Data-driven decisions and Metrics

How do humans make decisions?

We are exposed to large and unique types of information in the process of growing up. Factors like the city, society, what kind of friends we had, what kind of family we had, macroeconomic situations we have seen, etc all create a model in our brains about how the world works. And since these influences are unique to everyone, these models also differ in one way or another.

When we make decisions on our own using our mental models, it's called intuition. And this can be right or wrong depending on what type of influences we were exposed to and how seriously we took those influences.

This type of decision-making is arguably the worst because we are not validating the correctness of our mental models and there is no feedback involved. An exception to this is however if the decision maker has good experience in the topic regarding which he/she is making the decision. For example, Roger Federer predicting the outcome of a tennis match or Warren Buffet predicting the value of a company.

A more consistently better way is to collaborate with people with different experiences. Through this, there is a much better chance that the people participating in this collaboration validate each other's intuitions. This would be more effective if the people involved had widely different experiences and also they communicate those experiences effectively. Although this type of decision-making is arguably better, it still has a lot of flaws. The main one is that it is still limited by the experiences of the group.

How do large companies make decisions?

Large corporations don't just rely on individuals' intuition. They try to gather data on a macro scale and make decisions based on that data. This is arguably better than just vanilla collaboration since it is not limited by the biases of the individuals involved. Moreover, since a lot of data can be collected, the information analyzed is more, which is better for fine-tuning the decisions.

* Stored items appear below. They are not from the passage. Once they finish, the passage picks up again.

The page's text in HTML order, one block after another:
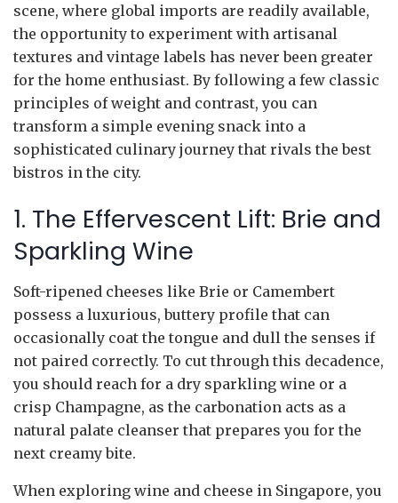
scene, where global imports are readily available,
the opportunity to experiment with artisanal
textures and vintage labels has never been greater
for the home enthusiast. By following a few classic
principles of weight and contrast, you can
transform a simple evening snack into a
sophisticated culinary journey that rivals the best
bistros in the city.
1. The Effervescent Lift: Brie and
Sparkling Wine
Soft-ripened cheeses like Brie or Camembert
possess a luxurious, buttery profile that can
occasionally coat the tongue and dull the senses if
not paired correctly. To cut through this decadence,
you should reach for a dry sparkling wine or a
crisp Champagne, as the carbonation acts as a
natural palate cleanser that prepares you for the
next creamy bite.
When exploring wine and cheese in Singapore, you
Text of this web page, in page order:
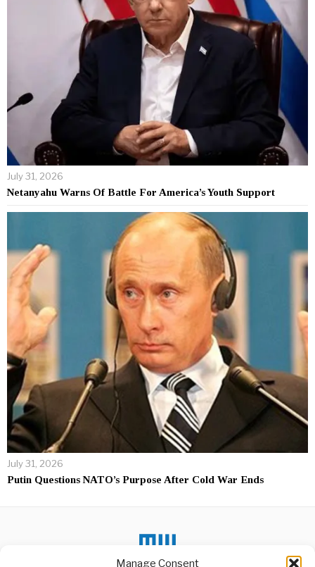
Manage Consent
July 31, 2026
Netanyahu Warns Of Battle For America’s Youth Support
July 31, 2026
Putin Questions NATO’s Purpose After Cold War Ends
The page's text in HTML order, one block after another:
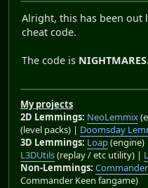
Alright, this has been out
cheat code.
The code is NIGHTMARES.
My projects
2D Lemmings: NeoLemmix
(level packs) | Doomsday
3D Lemmings: Loap(engine)
L3DUtils(replay / etc utility) |
Non-Lemmings:
Commander Keen fangame)
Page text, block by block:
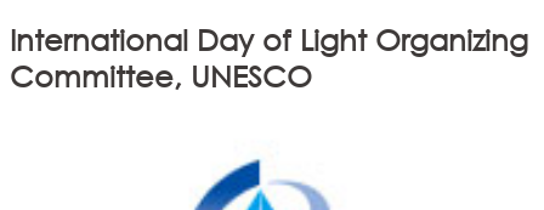
International Day of Light Organizing
Committee, UNESCO
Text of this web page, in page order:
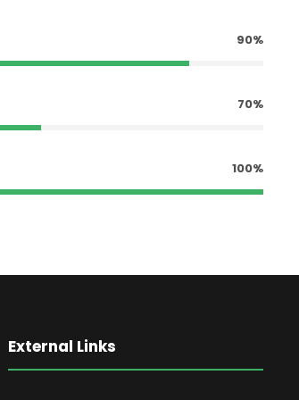
90%
70%
100%
External Links

The major flaw in these types of decisions is that good data is not easy to collect. There is a lot of data that is not recorded and even the data which is recorded, is not always analyzable. For example, quantifying how a user is feeling, the views of society on a particular matter, etc.

Also, due to the way data is collected, a lot of times the data itself has a bias and thus any intuition you derive from it could be biased as well. For example, you surveyed 100 people but only surveyed people from a particular region or age group or political affiliation. This would result in data that is not representative of the population. Although companies try very hard to remove biases in all steps of collecting data and analyzing it, some level of bias always remains.

Thus, In practice what ends up happening is sort of a hybrid form of decision-making where a group of people analyze large amounts of data and filter it using their intuitions. It's arguably better than all the other approaches not still not without flaws.

What are metrics?

Metrics are effectively just the data that the company is tracking. They can be anything and everything that can be tracked. For example, for a company like Netflix, some metrics that are tracked could be:

  • Number of logins per user per day

  • Sessions per week per user

  • Average session duration

  • Number of clicks of the home button per user per session

  • Avg time spent browsing

You can potentially track pretty much anything.

But tracking metrics is not free of cost. You have to pay for building the software that is tracking this data, for storing the data you are collecting, etc. Moreover, metrics can be useless as well. For example, for Netflix, a useless metric could be the number of times a user issues a down command over the user's lifetime.

So, companies try to track something which they think could come in handy in the future. Also, it depends on what kind of resources they have as well. For example, a big company would probably want to track more things than say a startup for the same feature/user flow simply because they can afford to do so.

What are success metrics?

When companies create new products or features, they do so with a specific goal in mind. For example, to increase the number of subscribers, to sell more products, to increase monthly active users etc.

Tracking metrics is a good way to judge the success or failure of the product. Based on the goal of the feature/product, metrics are prioritized based on how truly they reflect what the product/feature is meant for.

For example, for a mature product like Netflix, the company's goal could be to improve engagement and retain subscribers. In this case, they could track the number of hours watched per user per week and subscriber churn per month.

Based on the goal of the feature/product, some metrics would be given more importance than others and the product's success/failure will ultimately be judged based on these metrics.

The change in these metrics would also help the company in understanding what to build next since it would help them understand which metrics they want to improve.

For example, a couple of months ago, Netflix came up with a feature that allowed users to just start watching something instantly. This was aimed at reducing the time wasted by its users in selecting a movie/show. They probably build something like this because they were tracking the amount of time people were spending browsing and wanted to reduce it.

What are counter metrics?

Sometimes it's possible that even when a feature is successful as seen from its success metrics, it affects some other feature or some other metric in a negative manner.

Thus to keep track of something like this, companies also track metrics that might get negatively affected as a side effect of the feature. These metrics are called counter metrics.

For Example

Suppose Netflix decides to run a marketing campaign aimed at increasing the number of subscribers.

Some potential success metrics for this could be the number of new subscribers per month, the Average number of hours streamed per day, and the Percentage of users who renew their subscriptions.

And some potential counter metrics for this could be Average cost per acquisition (CPA), Average cost per hour streamed (CPH) and Number of negative reviews for original content.